Это было беззлобно и по-детски, но задевало. Каждая усмешка, косой взгляд, записка с призывом помыться. Каждый день, когда она тряслась перед школой и, больше того, боялась показать Оксане свою слабость, – Оксана сразу явится на разборки, и от этого насмешек станет только больше. Маша, конечно, слышала все эти истории про тухлые яйца в портфеле, следы от рифленых ботинок на спине и кровяную тягучую слюну, про ворованные из раздевалок вещи и толпу нагрянувших мальчишек, пока ты стоишь, голая и напуганная, но такого никогда не было.
Просто насмешки.
И обидное прозвище.
Детдомовская.
Она вспоминала об этом, выкладывая в кабинете учебник по физике и пенал в виде плюшевого медведя. Теперь у нее хотя бы была соседка по парте – такая же бессловесная и бесцветная девочка-моль Юля, которая обожала расковыривать прыщи на подбородке и общипывала секущиеся волосы, – но в младших классах Маша сидела одна, терпеливо снося все насмешки и плача лишь от этой «детдомовской». Она прожила в доме малютки всего несколько месяцев, пока папа с Оксаной оформляли документы, и мало что запомнила из того времени – память вычистила ластиком и даже оставшиеся резиновые серо-белые катышки выдула из головы, только не запоминай. Смазанное и нечеткое, будто подсмотренное в дневном сериале по телевизору, – нянечка с растрепанными кудрями, которая повторяла «не реви», даже когда Маша не ревела, глыба матраса под локтем и свет луны, от которого нельзя было спрятаться даже под подушкой. Можно сказать, что из одной любящей семьи Маша попала в другую, тоже не из самых плохих, но вот это «детдомовская» прицепилось к ней намертво.
Может, это было единственным, что отличало Машу от других, кроме выдуманного запашка. Теперь вот и диабет добавился.
Бой смешкам и подколкам, как ни странно, объявила учительница – она упирала один кулак, правый, в столешницу с такой силой, что дерево под ее рукой жалобно скрипело; раздувалась и краснела, кричала: как они могут быть такими жестокими, когда девочка осталась без родителей?! Как могут они, малолетние и бездушные, травить ребенка за трагедию? Разве это достойно человека? Учительница была молоденькой и несдержанной, швыряла тетрадки по всему классу, на переменах курила в окошко, но не жалела на детей ласки, и к ней тянулись и любили обнимать ее при встрече – все, кроме Маши. Но учительница бралась именно за нее, и во время таких вот «пятиминуток человечности» что-то проступало на ее лице, неуловимо напоминающее Оксану, и крохотной Маше хотелось забиться под парту, исчезнуть, превратиться в пыль.
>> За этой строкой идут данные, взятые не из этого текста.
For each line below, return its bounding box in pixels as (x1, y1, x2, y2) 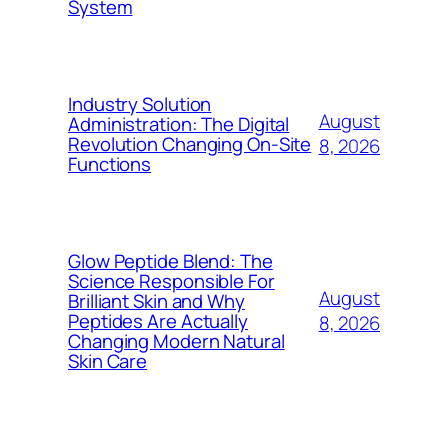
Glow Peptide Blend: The (68, 248, 273, 274)
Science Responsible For (68, 268, 275, 294)
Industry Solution (68, 91, 212, 117)
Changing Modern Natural (68, 328, 285, 354)
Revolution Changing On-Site (68, 131, 312, 157)
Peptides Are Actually (68, 308, 248, 334)
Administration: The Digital (68, 111, 290, 137)
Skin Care (68, 348, 148, 374)
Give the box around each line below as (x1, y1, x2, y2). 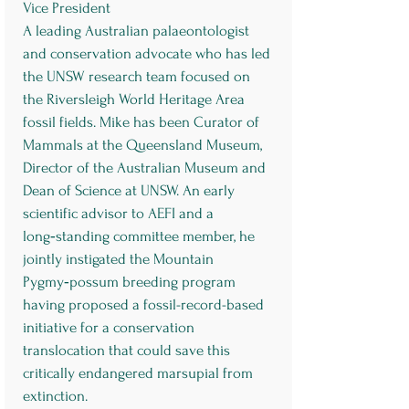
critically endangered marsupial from (22, 364, 253, 382)
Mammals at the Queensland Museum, (22, 136, 262, 153)
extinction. (22, 387, 91, 404)
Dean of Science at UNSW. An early (22, 182, 235, 199)
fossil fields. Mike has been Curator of (22, 113, 259, 131)
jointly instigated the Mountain (22, 250, 214, 267)
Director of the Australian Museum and (22, 159, 266, 176)
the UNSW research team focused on (22, 68, 250, 85)
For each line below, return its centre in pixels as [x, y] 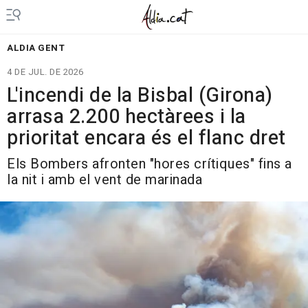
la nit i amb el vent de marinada [104, 180]
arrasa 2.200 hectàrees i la [126, 117]
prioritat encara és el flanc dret [146, 138]
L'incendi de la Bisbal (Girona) [140, 96]
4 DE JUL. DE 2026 [45, 72]
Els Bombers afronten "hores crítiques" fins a [150, 164]
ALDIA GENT [36, 48]
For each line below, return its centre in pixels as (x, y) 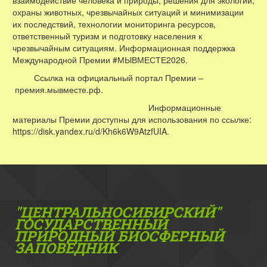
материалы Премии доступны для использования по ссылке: (132, 119)
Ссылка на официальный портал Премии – (109, 77)
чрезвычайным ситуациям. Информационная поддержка (124, 47)
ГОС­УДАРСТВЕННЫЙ (114, 224)
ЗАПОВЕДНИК (66, 248)
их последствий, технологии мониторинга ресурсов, (114, 24)
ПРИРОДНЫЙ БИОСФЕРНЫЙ (121, 236)
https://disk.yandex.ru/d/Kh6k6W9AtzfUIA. (91, 131)
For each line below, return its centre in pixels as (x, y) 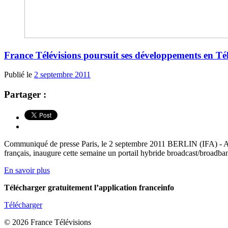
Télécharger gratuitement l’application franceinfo (89, 187)
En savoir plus (27, 170)
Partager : (25, 94)
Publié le (19, 75)
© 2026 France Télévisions (48, 222)
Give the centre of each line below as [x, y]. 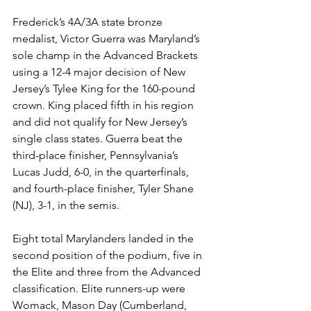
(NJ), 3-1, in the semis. [67, 205]
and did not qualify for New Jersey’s [101, 122]
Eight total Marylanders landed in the [104, 238]
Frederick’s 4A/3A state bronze [89, 22]
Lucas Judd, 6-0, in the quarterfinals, [102, 172]
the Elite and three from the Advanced [108, 272]
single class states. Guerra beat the [99, 138]
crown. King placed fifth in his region [104, 105]
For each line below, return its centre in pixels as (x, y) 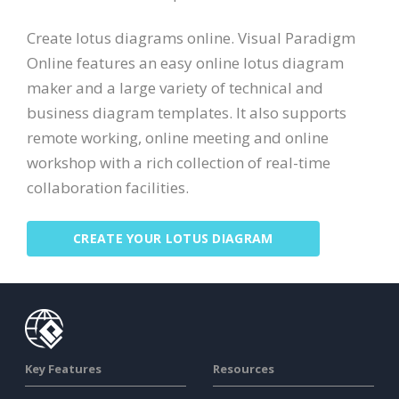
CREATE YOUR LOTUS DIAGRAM (173, 239)
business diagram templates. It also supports (187, 112)
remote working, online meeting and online (178, 137)
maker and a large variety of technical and (175, 87)
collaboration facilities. (108, 187)
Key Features (63, 369)
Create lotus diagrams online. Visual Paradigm (191, 37)
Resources (244, 369)

Потом пришла одна мама, другая, на всю школу гремели скандалы, что нельзя педагогу так вести себя с детьми, доводить их до слез, тянулись и вялые пикировки, и крики на весь этаж, но… Но к тому времени от Маши почти отстали, переключились на что-то или кого-то другого, и она выдохнула с облегчением.
И Маша исчезла из жизни класса. Так и повелось – друзей или приятелей у нее не было, и некому было позвонить после болезни, спросить про домашнее задание. Оксана и это взяла на себя, сама связывалась с учительницами и записывала четким каллиграфическим почерком упражнения в Машин дневник.
Вынужденное одиночество Маше даже понравилось.
Или, быть может, она просто слишком хорошо убедила себя в этом.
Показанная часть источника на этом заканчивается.